### Task objective
Please filter the listing for the string "same" and copy each matching line.

+ + + +

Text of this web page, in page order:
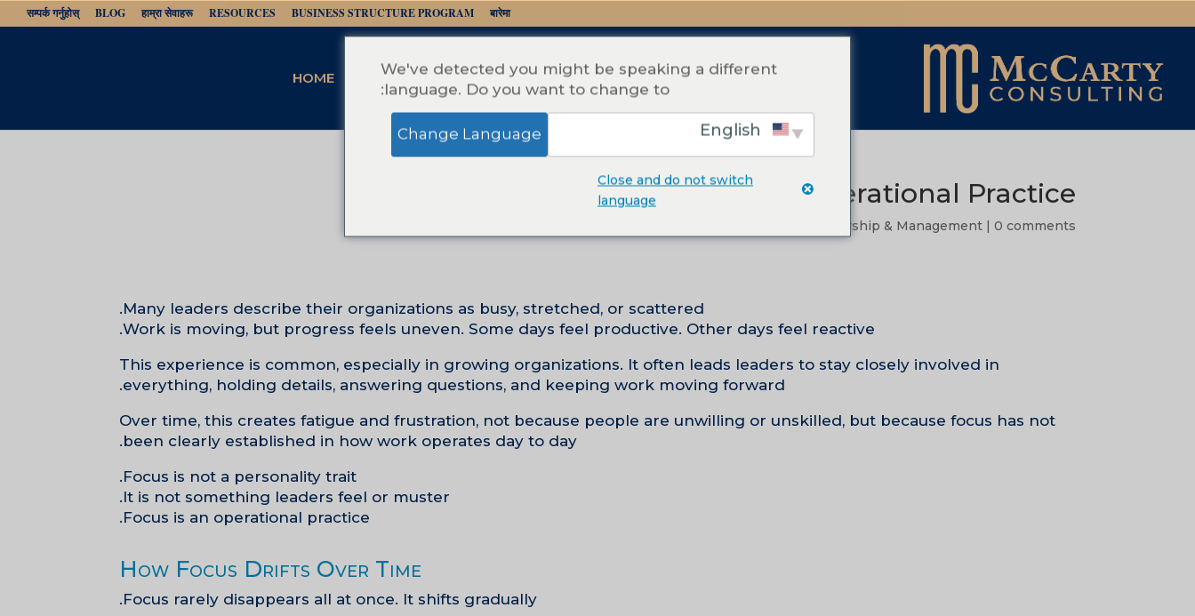
बारेमा
BUSINESS STRUCTURE PROGRAM
RESOURCES
हाम्रा सेवाहरू
BLOG
सम्पर्क गर्नुहोस्
HOME
Focus Is an Operational Practice
Leadership & Management| 0 comments
Many leaders describe their organizations as busy, stretched, or scattered.
Work is moving, but progress feels uneven. Some days feel productive. Other days feel reactive.
This experience is common, especially in growing organizations. It often leads leaders to stay closely involved in
everything, holding details, answering questions, and keeping work moving forward.
Over time, this creates fatigue and frustration, not because people are unwilling or unskilled, but because focus has not
been clearly established in how work operates day to day.
Focus is not a personality trait.
It is not something leaders feel or muster.
Focus is an operational practice.
How Focus Drifts Over Time
Focus rarely disappears all at once. It shifts gradually.
We've detected you might be speaking a different
language. Do you want to change to:
Change Language
Close and do not switch
language
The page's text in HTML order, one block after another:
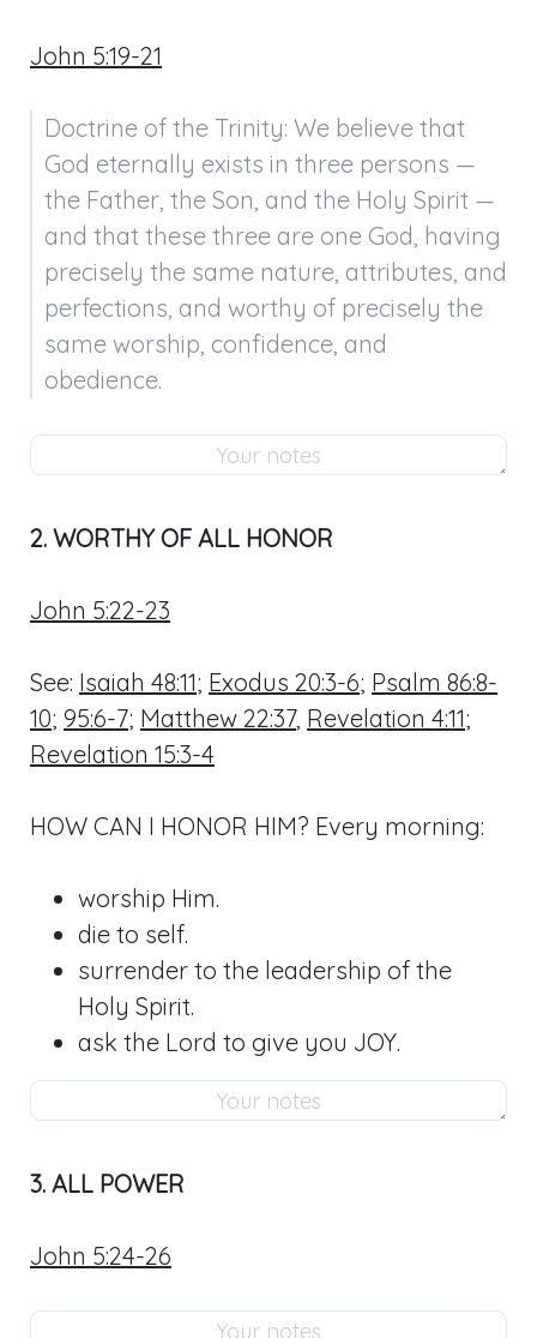
John 5:19-21
Doctrine of the Trinity: We believe that
God eternally exists in three persons —
the Father, the Son, and the Holy Spirit —
and that these three are one God, having
precisely the same nature, attributes, and
perfections, and worthy of precisely the
same worship, confidence, and
obedience.
2. WORTHY OF ALL HONOR
John 5:22-23
See: Isaiah 48:11; Exodus 20:3-6; Psalm 86:8-
10; 95:6-7; Matthew 22:37, Revelation 4:11;
Revelation 15:3-4
HOW CAN I HONOR HIM? Every morning:
worship Him.
die to self.
surrender to the leadership of the
Holy Spirit.
ask the Lord to give you JOY.
3. ALL POWER
John 5:24-26
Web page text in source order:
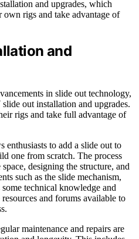
and upgrades, which
rigs and take advantage of
and
in slide out technology,
out installation and upgrades.
rigs and take full advantage of
to add a slide out to
one from scratch. The process
designing the structure, and
such as the slide mechanism,
technical knowledge and
and forums available to
maintenance and repairs are
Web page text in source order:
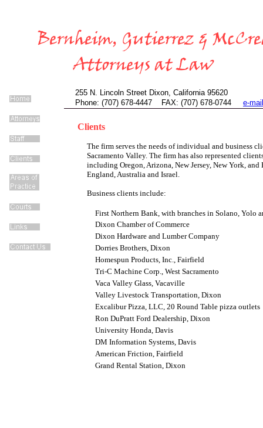
255 N. Lincoln Street Dixon, California 95620
Phone: (707) 678-4447 FAX: (707) 678-0744 e-
Clients
The firm serves the needs of individual and business
Sacramento Valley. The firm has also represented
including Oregon, Arizona, New Jersey, New York, and
England, Australia and Israel.
Business clients include:
First Northern Bank, with branches in Solano, Yolo
Dixon Chamber of Commerce
Dixon Hardware and Lumber Company
Dorries Brothers, Dixon
Homespun Products, Inc., Fairfield
Tri-C Machine Corp., West Sacramento
Vaca Valley Glass, Vacaville
Valley Livestock Transportation, Dixon
Excalibur Pizza, LLC, 20 Round Table pizza outlets
Ron DuPratt Ford Dealership, Dixon
University Honda, Davis
DM Information Systems, Davis
American Friction, Fairfield
Grand Rental Station, Dixon
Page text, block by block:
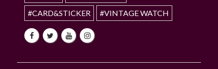
#CARD&STICKER
#VINTAGE WATCH
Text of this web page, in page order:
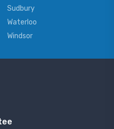
Sudbury
Waterloo
Windsor

+ + + +

### Response box
precisely the same nature, attributes, and
same worship, confidence, and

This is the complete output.